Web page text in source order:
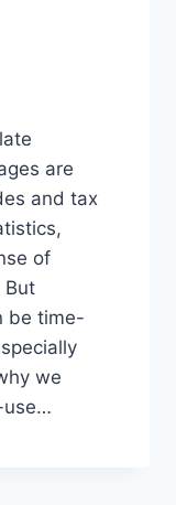
are
and tax
of
But
be time-
we
use…
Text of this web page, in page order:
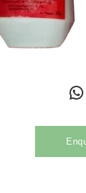
WhatsApp
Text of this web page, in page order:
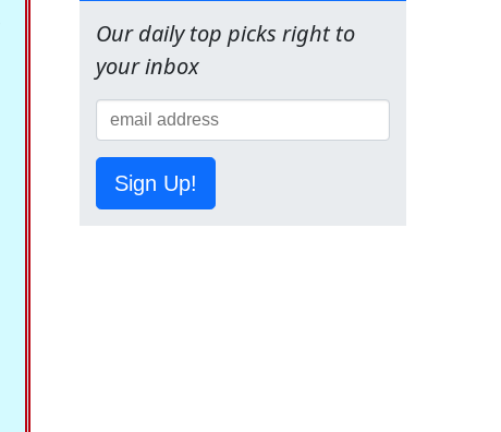
Our daily top picks right to
your inbox
Sign Up!
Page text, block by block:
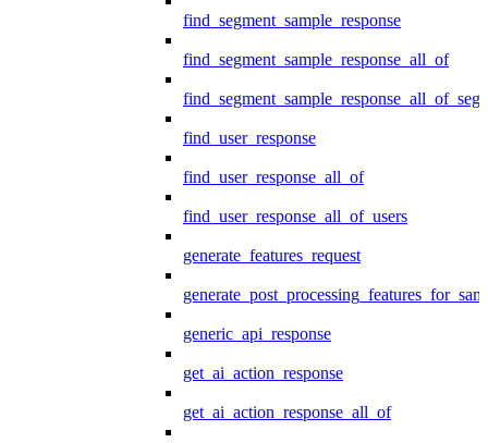
find_segment_sample_response
find_segment_sample_response_all_of
find_user_response
find_user_response_all_of
find_user_response_all_of_users
generate_features_request
generic_api_response
get_ai_action_response
get_ai_action_response_all_of
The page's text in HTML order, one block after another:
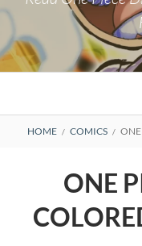
Primary
HOME COMICS
ONE
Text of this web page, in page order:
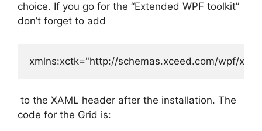
choice. If you go for the “Extended WPF toolkit”
don’t forget to add
xmlns:xctk="http://schemas.xceed.com/wpf/
to the XAML header after the installation. The
code for the Grid is:
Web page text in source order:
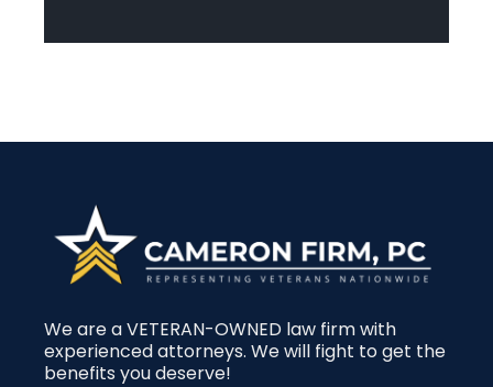
We are a VETERAN-OWNED law firm with
experienced attorneys. We will fight to get the
benefits you deserve!
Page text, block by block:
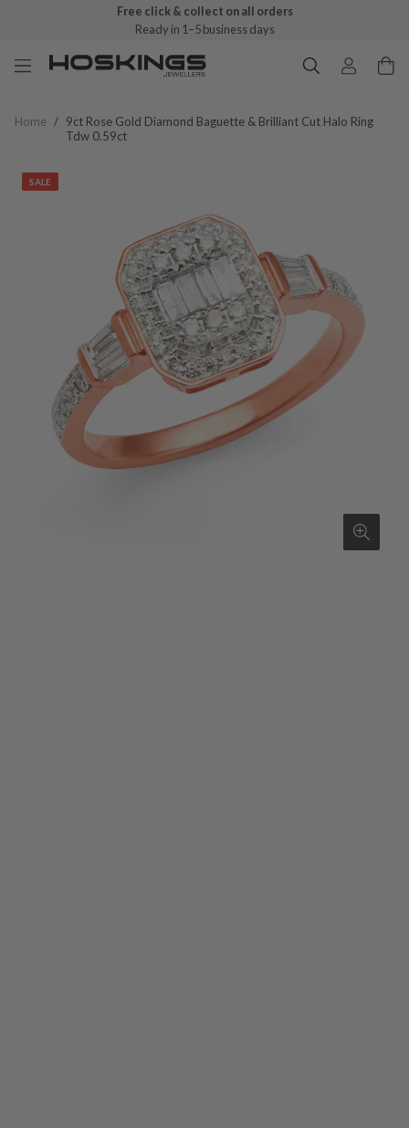
Free click & collect on all orders
Ready in 1–5 business days
Home / 9ct Rose Gold Diamond Baguette & Brilliant Cut Halo Ring
Tdw 0.59ct
SALE
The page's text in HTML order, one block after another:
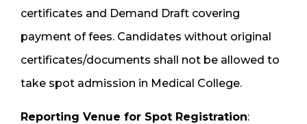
****
TASK REQUIREMENTS: Output all the records above again exactly, with the pictures dropped.

RESULT BELOW:
Web page text in source order:
are
and tax
of
But
be time-
we
use…
Text of this web page, in page order:
WhatsApp
Text of this web page, in page order:
Our daily top picks right to
your inbox
Sign Up!
Page text, block by block:
find_segment_sample_response
find_segment_sample_response_all_of
find_user_response
find_user_response_all_of
find_user_response_all_of_users
generate_features_request
generic_api_response
get_ai_action_response
get_ai_action_response_all_of
The page's text in HTML order, one block after another:
Primary
HOME COMICS
ONE
Text of this web page, in page order:
choice. If you go for the “Extended WPF toolkit”
don’t forget to add
xmlns:xctk="http://schemas.xceed.com/wpf/
to the XAML header after the installation. The
code for the Grid is:
Web page text in source order:
We are a VETERAN-OWNED law firm with
experienced attorneys. We will fight to get the
benefits you deserve!
Page text, block by block:
Free click & collect on all orders
Ready in 1–5 business days
Home / 9ct Rose Gold Diamond Baguette & Brilliant Cut Halo Ring
Tdw 0.59ct
SALE
The page's text in HTML order, one block after another:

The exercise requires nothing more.